Summery-lush park vistas flooded with light, people at leisure, vacationers at the refreshing water, sitting in gardens between dapples of sunlight, but above all the ever-recurring fruit baskets and flowers, in bouquets and beds: these are the subjects-almost sprung to life from the late 191h century-in the paintings of Jürgen Schmiedekarnpf. Paradoxically, with them he has again taken a step closer to reality. The optical fractures built into his earlier paintings seem to have vanished. That which is real, the findings of the eye, is no longer relativized by inscribed abstract patterns. The sensuous element of painting is no longer domesticated by erudite allusions to the history of art and painting.
Schmiedekampf again lives painting to the full.
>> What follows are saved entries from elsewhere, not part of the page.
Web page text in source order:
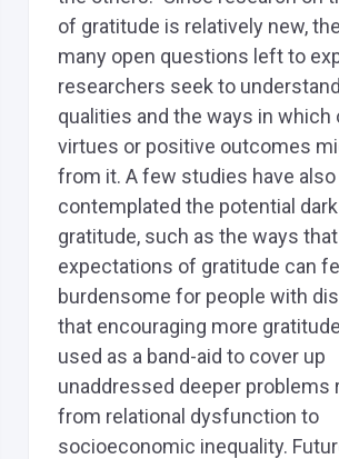
of gratitude is relatively new,
many open questions left to
researchers seek to
qualities and the ways in which
virtues or positive outcomes
from it. A few studies have also
contemplated the potential
gratitude, such as the ways
expectations of gratitude can
burdensome for people with
that encouraging more
used as a band-aid to cover up
unaddressed deeper problems
from relational dysfunction to
socioeconomic inequality.
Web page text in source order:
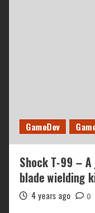
GameDev
Shock T-99 –
blade wielding
4 years ago 0
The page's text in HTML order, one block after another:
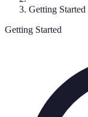
Getting Started
Getting Started
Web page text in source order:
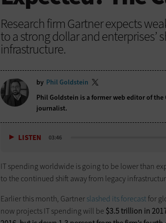
Research firm Gartner expects
to a strong dollar and enterprises’
infrastructure.
by Phil Goldstein
Phil Goldstein is a former web editor of
journalist.
LISTEN 03:46
IT spending worldwide is going to be lower than
to the continued shift away from legacy
Earlier this month, Gartnerslashed its forecastfor
now projects IT spending will be $3.5 trillion in
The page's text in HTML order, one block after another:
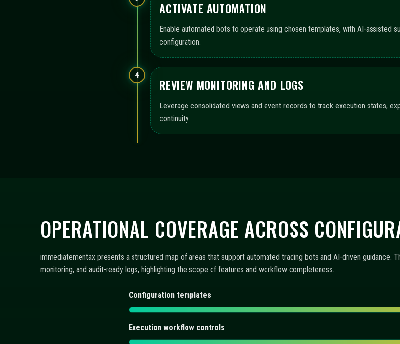
ACTIVATE AUTOMATION
Enable automated bots to operate using chosen templates, with AI-assisted
configuration.
4
REVIEW MONITORING AND LOGS
Leverage consolidated views and event records to track execution states,
continuity.
OPERATIONAL COVERAGE ACROSS
immediatementax presents a structured map of areas that support automated trading bots and AI-driven guidance.
monitoring, and audit-ready logs, highlighting the scope of features and workflow completeness.
Configuration templates
Execution workflow controls
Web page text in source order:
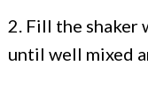
2. Fill the shaker
until well mixed
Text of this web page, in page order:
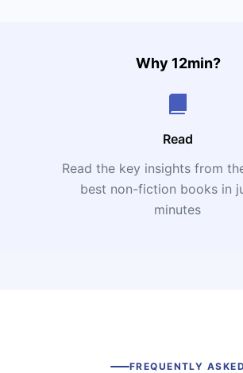
Why 12min?
Read
Read the key insights from
best non-fiction books in
minutes
FREQUENTLY ASKED
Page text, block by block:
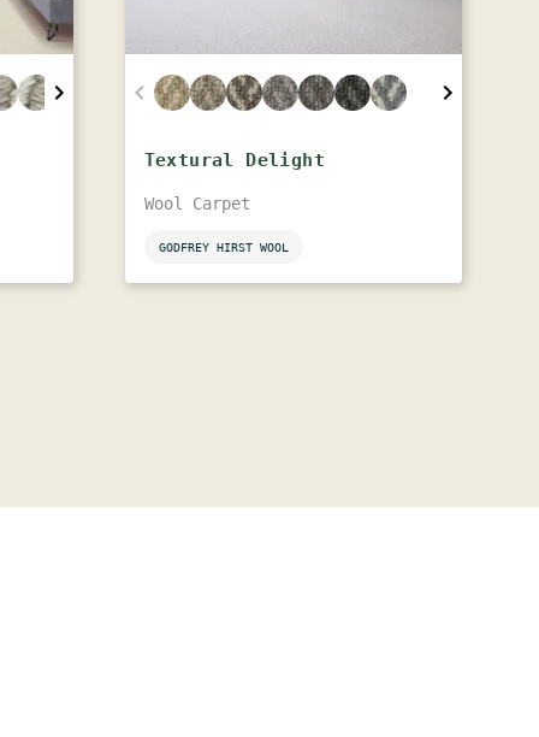
Textural Delight
Wool Carpet
GODFREY HIRST WOOL
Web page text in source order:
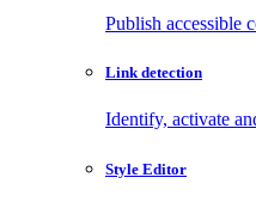
Publish accessible
Link detection
Identify, activate
Style Editor
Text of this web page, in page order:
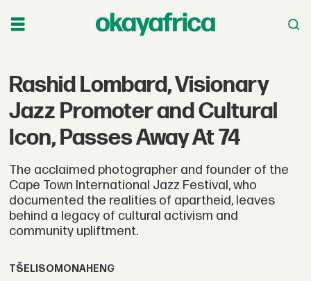
Rashid Lombard, Visionary
Jazz Promoter and Cultural
Icon, Passes Away At 74
The acclaimed photographer and founder of the
Cape Town International Jazz Festival, who
documented the realities of apartheid, leaves
behind a legacy of cultural activism and
community upliftment.
TŠELISO MONAHENG
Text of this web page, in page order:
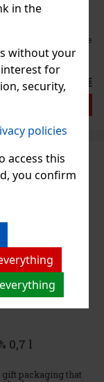
in the
without your
for
security,
policies
access this
you confirm
l
rum in the
spirit from the
in American
a typic
55 €
0,7 l
gift packaging that
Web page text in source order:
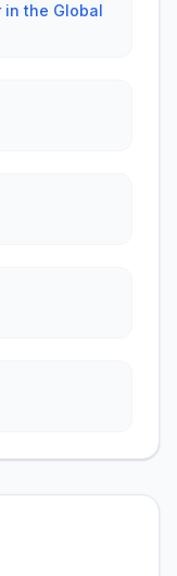
the Global
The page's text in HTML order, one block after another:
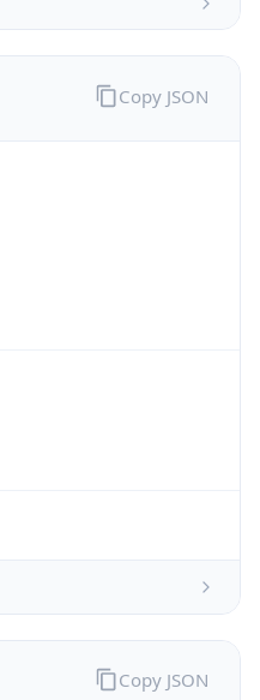
Copy JSON
Copy JSON
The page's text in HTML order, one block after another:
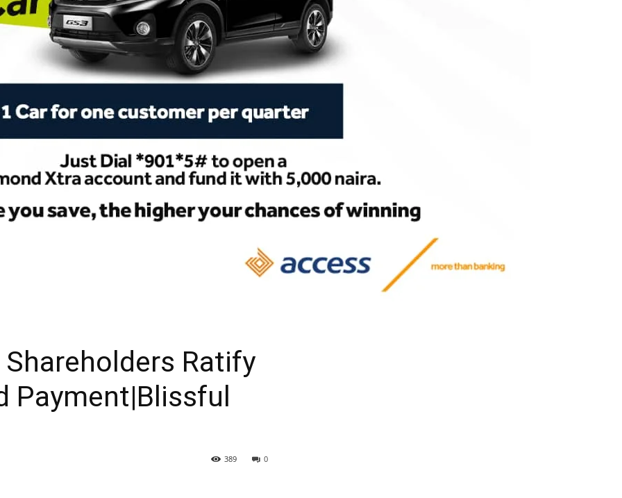
Ratify
Payment|Blissful
0
389
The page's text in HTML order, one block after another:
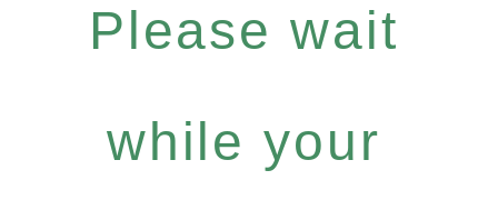
Please wait
while your
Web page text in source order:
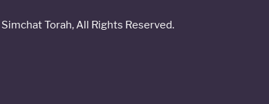
Torah, All Rights Reserved.
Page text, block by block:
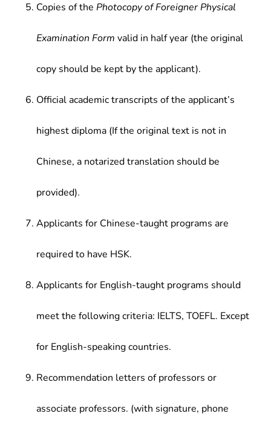
Copies of the Photocopy of Foreigner Physical
Examination Form valid in half year (the original
copy should be kept by the applicant).
Official academic transcripts of the applicant’s
highest diploma (If the original text is not in
Chinese, a notarized translation should be
provided).
Applicants for Chinese-taught programs are
required to have HSK.
Applicants for English-taught programs should
meet the following criteria: IELTS, TOEFL. Except
for English-speaking countries.
Recommendation letters of professors or
associate professors. (with signature, phone
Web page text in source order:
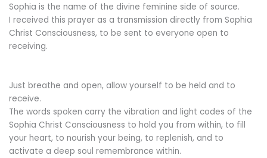
Sophia is the name of the divine feminine side of source.
I received this prayer as a transmission directly from Sophia
Christ Consciousness, to be sent to everyone open to
receiving.
Just breathe and open, allow yourself to be held and to
receive.
The words spoken carry the vibration and light codes of the
Sophia Christ Consciousness to hold you from within, to fill
your heart, to nourish your being, to replenish, and to
activate a deep soul remembrance within.
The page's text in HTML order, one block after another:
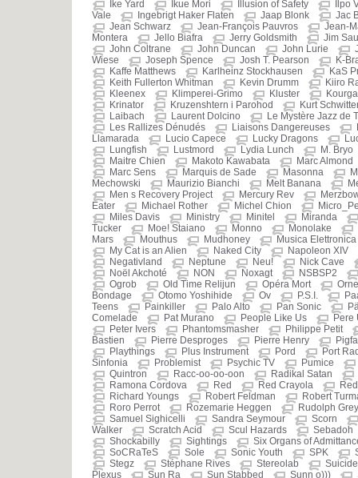
Ike Yard
Ikue Mori Illusion of Safety
Ilpo
Vale
Ingebrigt Haker Flaten Jaap Blonk
Jac
Jean Schwarz
Jean-François Pauvros
Jean-
Montera
Jello Biafra Jerry Goldsmith
Jim
John Coltrane
John Duncan John Lurie
Wiese
Joseph Spence Josh T. Pearson
K-
Kaffe Matthews
Karlheinz Stockhausen
KaS
Keith Fullerton Whitman
Kevin Drumm
Kiiro
Kleenex
Klimperei-Grimo Kluster
Krinator
Kruzenshtern i Parohod
Kurt
Laibach
Laurent Dolcino
Le Mystère Jazz de
Les Rallizes Dénudés
Liaisons Dangereuses
Llamarada
Lucio Capece Lucky Dragons
Lungfish
Lustmord Lydia Lunch
M. Bryo
Maitre Chien
Makoto Kawabata
Marc Almond
Marc Sens
Marquis de Sade Masonna
Mechowski
Maurizio Bianchi Melt Banana
Men s Recovery Project
Mercury Rev
Eater
Michael Rother Michel Chion
Miles Davis
Ministry Minitel
Miranda
Tucker
Moe! Staiano Monno
Monolake
Mars
Mouthus Mudhoney
Musica
My Cat is an Alien
Naked City
Napoleon XIV
Negativland
Neptune Neu!
Nick Cave
Noël Akchoté
NON Noxagt
NSBSP2
Ogrob
Old Time Relijun Opéra Mort
Bondage
Otomo Yoshihide Ov P.S.I.
Teens
Painkiller Palo Alto Pan Sonic
Comelade
Pat Murano People Like Us
Pere
Peter Ivers
Phantomsmasher
Philippe Petit
Bastien
Pierre Desproges Pierre Henry
Playthings
Plus Instrument Pord
Port
Sinfonia
Problemist Psychic TV
Pumice
Quintron
Racc-oo-oo-oon
Radikal Satan
Ramona Cordova
Red Red Crayola
Richard Youngs
Robert Feldman
Robert
Roro Perrot
Rozemarie Heggen
Rudolph Grey
Samuel Sighicelli
Sandra Seymour
Scorn
Walker
Scratch Acid Scul Hazards
Sebadoh
Shockabilly
Sightings
Six Organs of
SoCRaTeS
Sole Sonic Youth SPK
Stegz
Stéphane Rives Stereolab
Suicide
Plexus
Sun Ra Sun Stabbed Sunn o)))
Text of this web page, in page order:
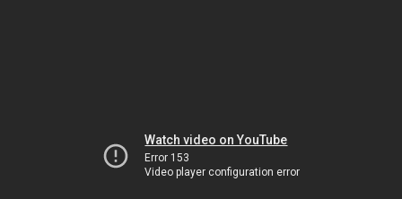
Watch video on YouTube
Error 153
Video player configuration error
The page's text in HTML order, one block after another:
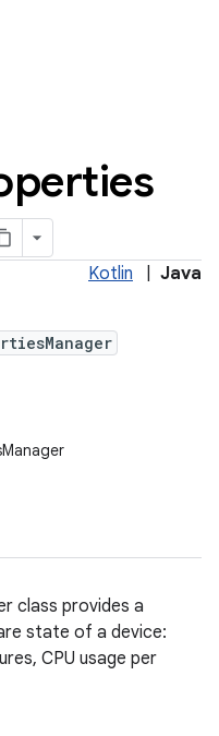
Kotlin Java
class provides a
state of a device:
CPU usage per
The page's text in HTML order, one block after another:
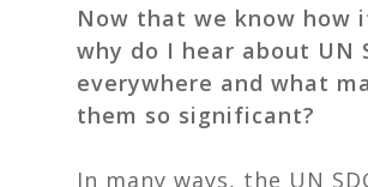
Now that we know how
why do I hear about UN
everywhere and what
them so significant?
In many ways, the UN
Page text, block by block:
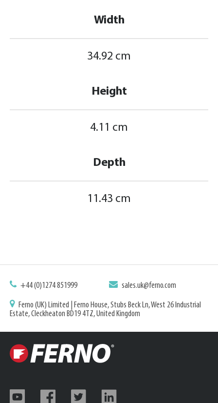
Width
34.92 cm
Height
4.11 cm
Depth
11.43 cm
+44 (0)1274 851999 sales.uk@ferno.com
Ferno (UK) Limited | Ferno House, Stubs Beck Ln, West 26 Industrial
Estate, Cleckheaton BD19 4TZ, United Kingdom
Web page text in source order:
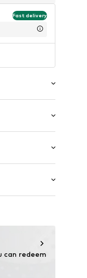
Fast delivery
can redeem
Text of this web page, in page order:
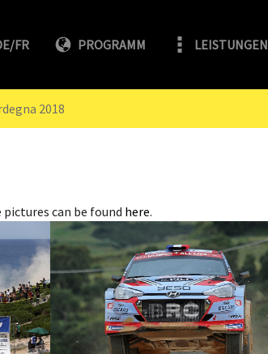
FR PROGRAMM LEISTUNGEN
2018
pictures can be found here.
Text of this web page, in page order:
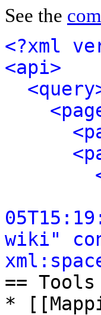
See the
<?xml
<api>
wiki"
== Tools
*
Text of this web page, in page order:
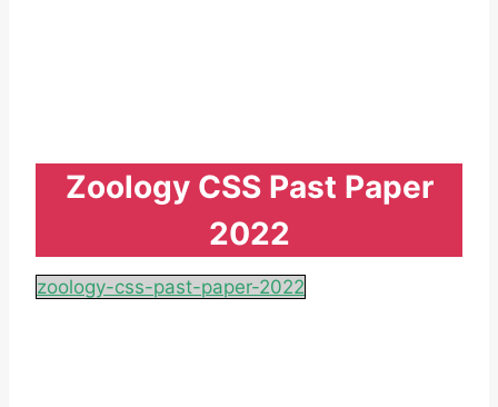
Zoology CSS Past Paper
2022
zoology-css-past-paper-2022
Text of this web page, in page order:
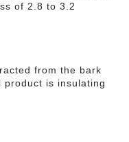
of 2.8 to 3.2
from the bark
product is insulating
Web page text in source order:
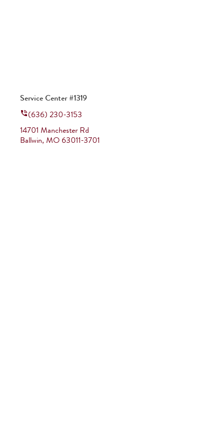
Service Center #1319
(636) 230-3153
14701 Manchester Rd
Ballwin, MO63011-3701
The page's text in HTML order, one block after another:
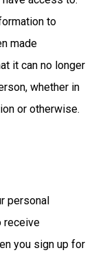
to
made
it can no longer
whether in
or otherwise.
personal
receive
you sign up for
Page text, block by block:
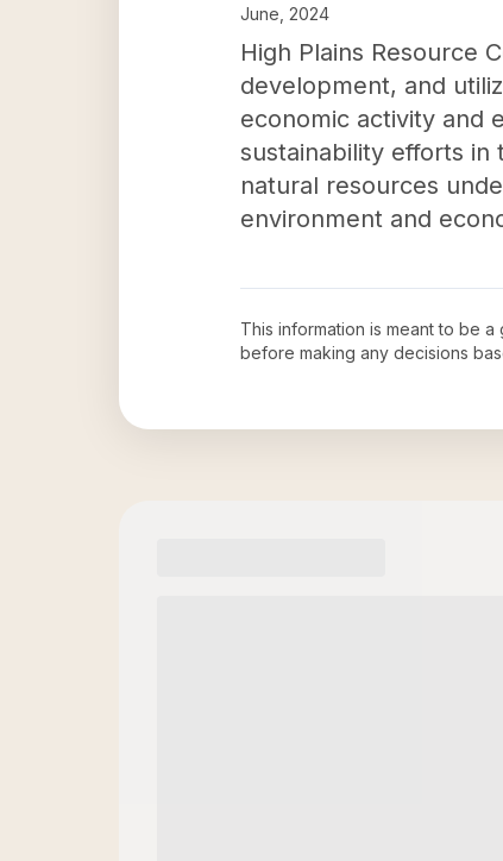
June, 2024
High Plains Resource
development, and
economic activity and
sustainability efforts
natural resources
environment and
This information is meant to be a
before making any decisions
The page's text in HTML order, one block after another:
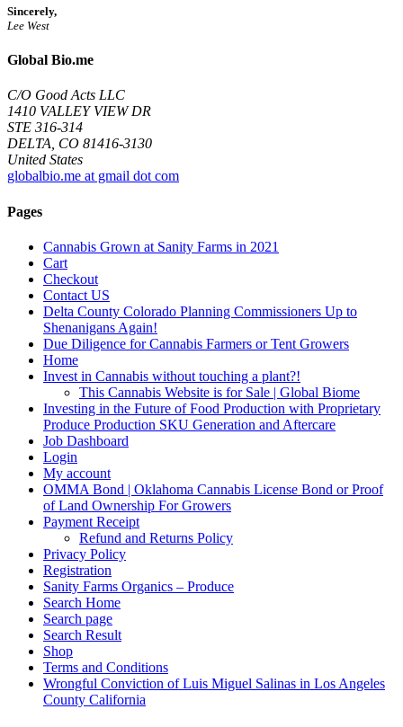
Sincerely,
Lee West
Global Bio.me
C/O Good Acts LLC
1410 VALLEY VIEW DR
STE 316-314
DELTA, CO 81416-3130
United States
globalbio.me at gmail dot com
Pages
Cannabis Grown at Sanity Farms in 2021
Cart
Checkout
Contact US
Delta County Colorado Planning Commissioners Up to
Shenanigans Again!
Due Diligence for Cannabis Farmers or Tent Growers
Home
Invest in Cannabis without touching a plant?!
This Cannabis Website is for Sale | Global Biome
Investing in the Future of Food Production with Proprietary
Produce Production SKU Generation and Aftercare
Job Dashboard
Login
My account
OMMA Bond | Oklahoma Cannabis License Bond or Proof
of Land Ownership For Growers
Payment Receipt
Refund and Returns Policy
Privacy Policy
Registration
Sanity Farms Organics – Produce
Search Home
Search page
Search Result
Shop
Terms and Conditions
Wrongful Conviction of Luis Miguel Salinas in Los Angeles
County California
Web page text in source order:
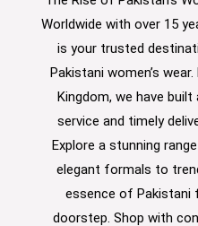
Worldwide with over 15
is your trusted
Pakistani women’s
Kingdom, we have
service and timely
Explore a stunning
elegant formals to
essence of Pakistani
doorstep. Shop with
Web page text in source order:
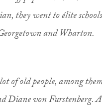
they went to élite
and Wharton.
of old people, among
Diane von Furstenberg. A
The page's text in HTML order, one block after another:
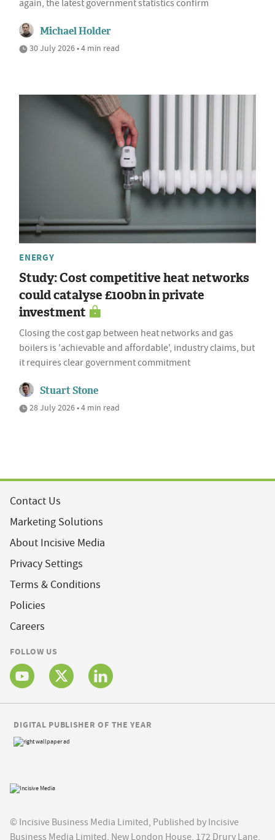
again, the latest government statistics confirm
Michael Holder
30 July 2026 • 4 min read
ENERGY
Study: Cost competitive heat networks
could catalyse £100bn in private
investment
Closing the cost gap between heat networks and gas
boilers is 'achievable and affordable', industry claims, but
it requires clear government commitment
Stuart Stone
28 July 2026 • 4 min read
Contact Us
Marketing Solutions
About Incisive Media
Privacy Settings
Terms & Conditions
Policies
Careers
FOLLOW US
© Incisive Business Media Limited, Published by Incisive
Business Media Limited, New London House, 172 Drury Lane,
DIGITAL PUBLISHER OF THE YEAR
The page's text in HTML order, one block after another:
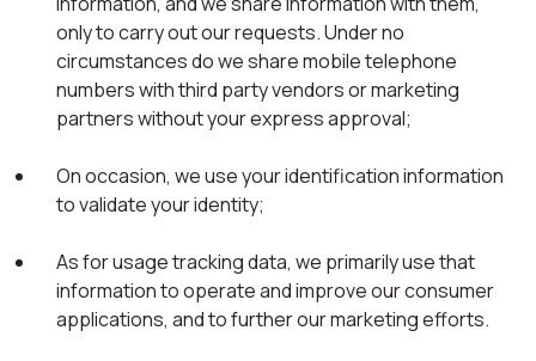
only to carry out our requests. Under no
circumstances do we share mobile telephone
numbers with third party vendors or marketing
partners without your express approval;
On occasion, we use your identification information
to validate your identity;
As for usage tracking data, we primarily use that
information to operate and improve our consumer
applications, and to further our marketing efforts.
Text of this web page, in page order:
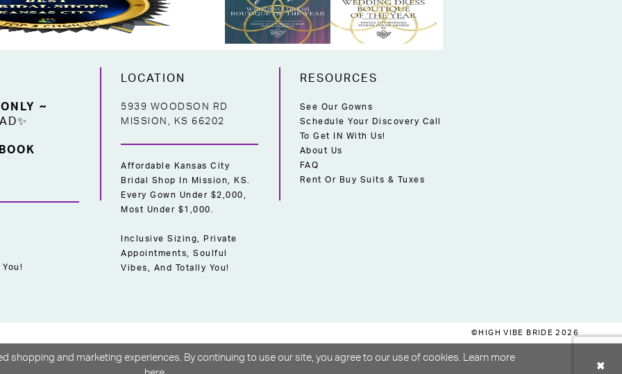
~
LOCATION
5939 WOODSON RD
MISSION, KS 66202
Affordable Kansas City
Bridal Shop In Mission, KS.
Every Gown Under $2,000,
Most Under $1,000.
Inclusive Sizing, Private
Appointments, Soulful
Vibes, And Totally You!
RESOURCES
See Our Gowns
Schedule Your Discovery Call
To Get IN With Us!
About Us
FAQ
Rent Or Buy Suits & Tuxes
©HIGH VIBE BRIDE 2026
shopping and marketing experiences. By continuing to use our site, you agree to our use of cookies. Learn more
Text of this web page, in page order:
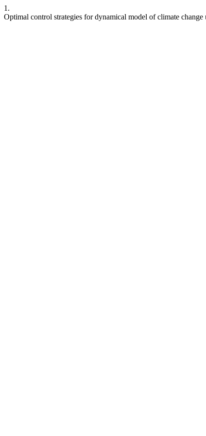
1.
Optimal control strategies for dynamical model of climate change
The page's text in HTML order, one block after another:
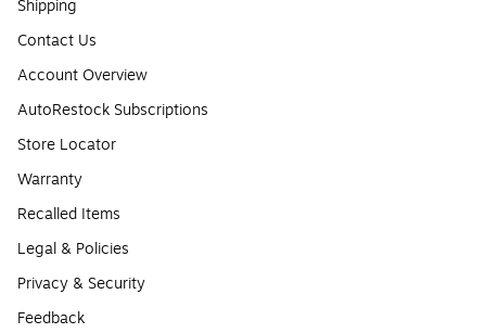
Shipping
Contact Us
Account Overview
AutoRestock Subscriptions
Store Locator
Warranty
Recalled Items
Legal & Policies
Privacy & Security
Feedback
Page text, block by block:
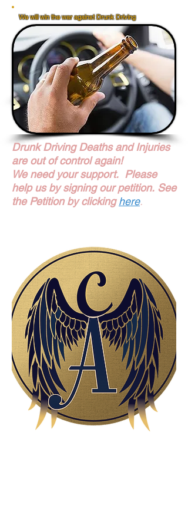
We will win the war against Drunk Driving
We Will Win The War Against Drunk Driving
FaceBook Share
Share
Drunk Driving Deaths and Injuries
are out of control again!
We need your support. Please
help us by signing our petition. See
the Petition by clicking here.
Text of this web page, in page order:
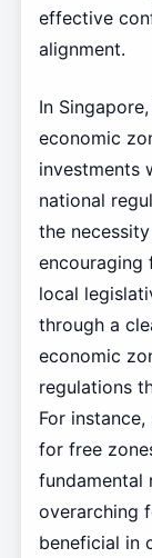
effective
alignment.
In
economic
investments
national
the
encouraging
local
through a
economic
regulations
For
for free
fundamental
overarching
beneficial in
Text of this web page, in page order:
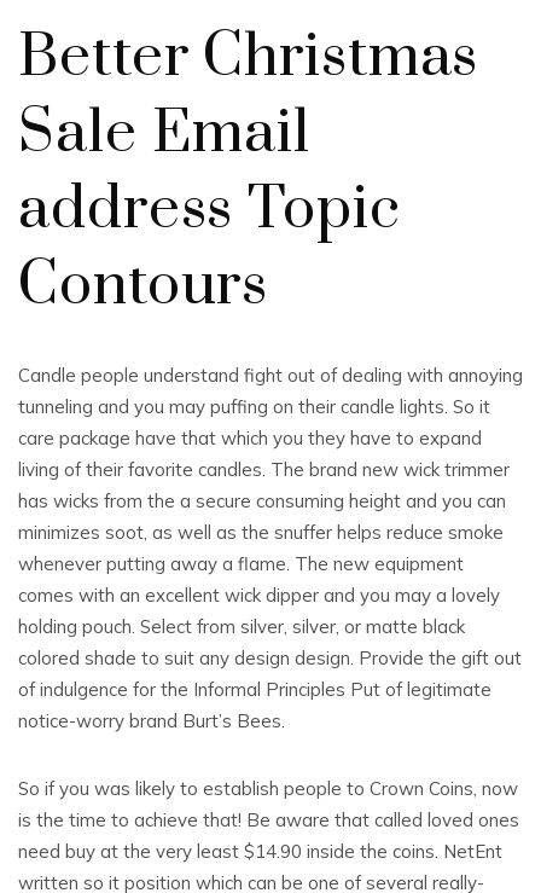
Better Christmas
Sale Email
address Topic
Contours
Candle people understand fight out of dealing with annoying
tunneling and you may puffing on their candle lights. So it
care package have that which you they have to expand
living of their favorite candles. The brand new wick trimmer
has wicks from the a secure consuming height and you can
minimizes soot, as well as the snuffer helps reduce smoke
whenever putting away a flame. The new equipment
comes with an excellent wick dipper and you may a lovely
holding pouch. Select from silver, silver, or matte black
colored shade to suit any design design. Provide the gift out
of indulgence for the Informal Principles Put of legitimate
notice-worry brand Burt’s Bees.
So if you was likely to establish people to Crown Coins, now
is the time to achieve that! Be aware that called loved ones
need buy at the very least $14.90 inside the coins. NetEnt
written so it position which can be one of several really-
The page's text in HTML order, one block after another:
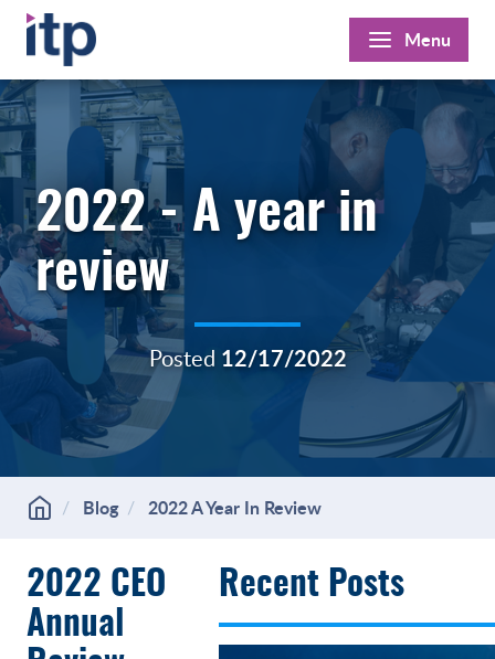
Skip
to
content
Menu
2022 - A year in
review
Posted 12/17/2022
Blog 2022 A Year In Review
2022 CEO
Annual
Recent Posts
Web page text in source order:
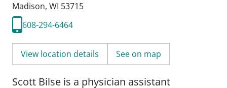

Here his red-cheeked apples do not disclaim their origins in Cezanne, and his robust grapes almost ostentatiously take their place in the great tradition of Dutch still-life painting of the Golden Age. Yet by reveling in the luxuriousness of fruit, materials and ingredients, in the glowing delights of the table, he quotes-and at the same time goes beyond- his models: Jürgen Schmiedekampf offers more than just painted references to Veldzquez and Delacroix, Corinth and Kokoschka. He looks back without epigonously longing to be back, he quotes, paraphrasing openly without copying freely. For it becomes quite clear that his primary concern is to move color on the canvas in his own way; eschewing stylistic contortions and sudden impulses, he positions, differentiates, arranges, in short: composes.
I paint, therefore I am.
If in so doing Schmiedekampf brings the joys of the palate into the picture, then eating and drinking are nothing more than an indirect intention. He has a slightly different sort of gourmets in mind. His target group are lovers of painting, In the age of electronic media, computer-generated images, anyone who today still (or once more?) takes up a brush really should no longer have to give any reasons for doing so. Painting, that is, the hand-worked production of stationary images instead of those which flicker and are gone, has so clearly become an historical form of expression that it no longer needs to be discussed in the act of painting itself. Nowadays, anyone who paints is no longer celebrating a particular tradition, is not the guardian of anything academic or defending endangered cultural values. Schmiedekampf’s statement is therefore very simple, very direct: it is the celebration of painting itself, actively handling the beautiful material of paint to appeal to the human senses, to play with associations and synesthesia-what in common parlance is called a feast for the eyes.
Painting is “a feast for the eyes”
noted Eugene Delacroix in his diary two hundred years ago, toward the end of his life. This not only paved the way for such painters as Courbet and Manet, but also for the Impressionists and Expressionists, indeed for all of modern art. Painting as a feast for the eyes-that is also the motto of Schmiedekampf. With each painting he seems to breathe in and out more freely: here am I a painter, here a painter may be. Much like the German student of Morandi, Klaus Fussmann, he also does not shy away from what might be considered kitsch. Flowers in bloom and laughing apple cheeks, red lobsters and blue grapes-what can be said against that?
When it is given with love and delicacy, skillfully handcrafted, neither superficially virtuosic nor fretfully spelled out, but instead free and unconstrained, Schmiedekampf addresses the viewer with exactly the same directness. Visible things, the worlds of still-lifes, the tangible, touchable, all serve in his free painting as material insurance, as a link back to life itself. This holds true for his landscapes, flooded with light and warmth, his parks and summer-fresh paintings as well as for his figures and nudes.
In the age of atomic fission and the theory of relativity, modern art has contributed in shattering the old Newtonian view of the world. It pushed forward-first with the invention of abstraction and later of concretion-into areas hitherto invisible. Yet with all due respect to the achievements of this modern movement-incidentally, now quite weary-there is today no longer any index of forbidden painting dictated by ruling ‘isms. Art is freer than ever, but also more diffuse. Schmiedekampf knows this, He is not a naive painter. At the back of his paintings there is also, and not least, the melancholy insight of the writer Robert. Walser, who remarked as early as the beginning of this century that indeed every thought has already bean thought, every line has already been written. Nonetheless, the desire to write has no more faded that the passion to paint. Even if the world were to end tomorrow, Jürgen Schmiedekampf would still paint a picture today.